(Records from a data source)
---
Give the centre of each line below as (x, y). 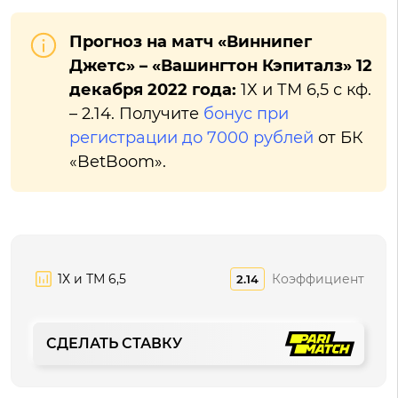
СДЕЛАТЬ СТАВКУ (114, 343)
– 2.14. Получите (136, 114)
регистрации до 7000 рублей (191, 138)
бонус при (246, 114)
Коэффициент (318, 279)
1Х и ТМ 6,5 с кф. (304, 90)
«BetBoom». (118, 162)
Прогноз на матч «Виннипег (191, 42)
---
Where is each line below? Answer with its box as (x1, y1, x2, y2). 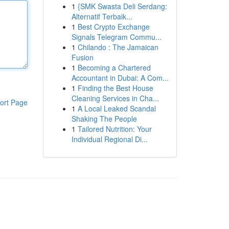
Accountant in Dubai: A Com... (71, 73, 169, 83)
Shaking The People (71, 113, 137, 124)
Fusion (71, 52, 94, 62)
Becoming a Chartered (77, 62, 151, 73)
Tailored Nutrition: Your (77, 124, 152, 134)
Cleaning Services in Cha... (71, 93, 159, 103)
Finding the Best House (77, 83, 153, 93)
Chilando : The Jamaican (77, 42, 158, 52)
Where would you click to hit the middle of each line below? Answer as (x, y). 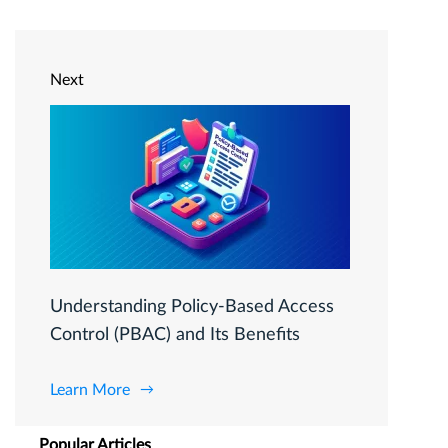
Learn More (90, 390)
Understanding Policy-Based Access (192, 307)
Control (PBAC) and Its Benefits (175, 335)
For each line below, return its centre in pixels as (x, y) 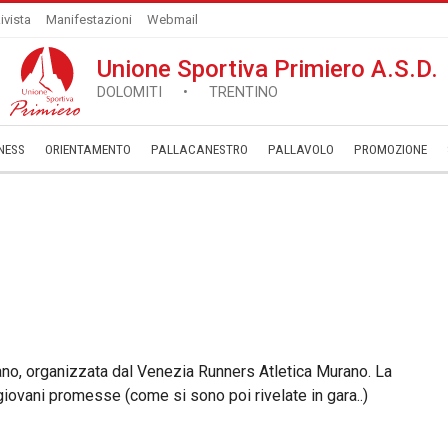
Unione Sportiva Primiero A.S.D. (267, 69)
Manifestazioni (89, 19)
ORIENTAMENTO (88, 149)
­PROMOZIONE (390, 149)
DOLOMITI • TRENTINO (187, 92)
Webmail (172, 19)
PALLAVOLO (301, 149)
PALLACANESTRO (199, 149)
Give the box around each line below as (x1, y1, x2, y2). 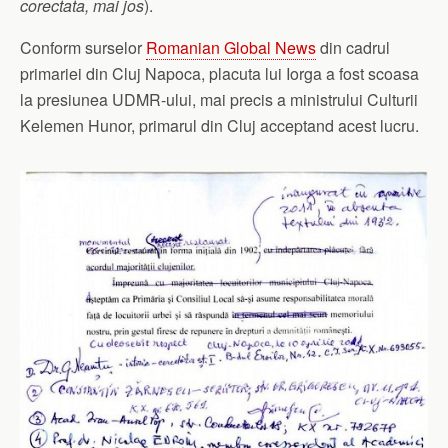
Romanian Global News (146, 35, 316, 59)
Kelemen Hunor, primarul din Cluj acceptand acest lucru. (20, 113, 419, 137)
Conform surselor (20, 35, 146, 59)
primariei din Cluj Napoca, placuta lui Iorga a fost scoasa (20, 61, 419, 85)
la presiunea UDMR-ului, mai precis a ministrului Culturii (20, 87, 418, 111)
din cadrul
---
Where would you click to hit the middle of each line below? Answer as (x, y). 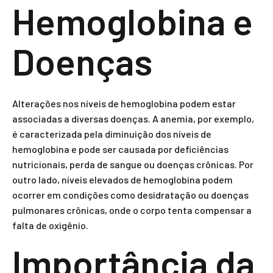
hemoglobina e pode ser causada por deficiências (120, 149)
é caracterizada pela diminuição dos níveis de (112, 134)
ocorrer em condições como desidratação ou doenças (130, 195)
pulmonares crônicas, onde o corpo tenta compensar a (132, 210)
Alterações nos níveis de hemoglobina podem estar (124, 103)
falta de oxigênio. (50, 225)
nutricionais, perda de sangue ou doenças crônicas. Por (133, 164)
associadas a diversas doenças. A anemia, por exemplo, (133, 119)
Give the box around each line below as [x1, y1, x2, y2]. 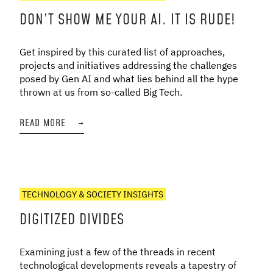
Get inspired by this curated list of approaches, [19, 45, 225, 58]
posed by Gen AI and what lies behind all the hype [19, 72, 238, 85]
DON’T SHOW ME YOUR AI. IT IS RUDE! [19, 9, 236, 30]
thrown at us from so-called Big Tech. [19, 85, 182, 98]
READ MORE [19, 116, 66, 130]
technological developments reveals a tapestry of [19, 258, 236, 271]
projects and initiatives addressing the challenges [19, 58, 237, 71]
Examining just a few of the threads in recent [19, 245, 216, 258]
---
**Work to be completed**
Where a line of the entries contains the word "crônicas", copy that line.

**Solution for this problem**
pulmonares crônicas, onde o corpo tenta compensar a (132, 210)
nutricionais, perda de sangue ou doenças crônicas. Por (133, 164)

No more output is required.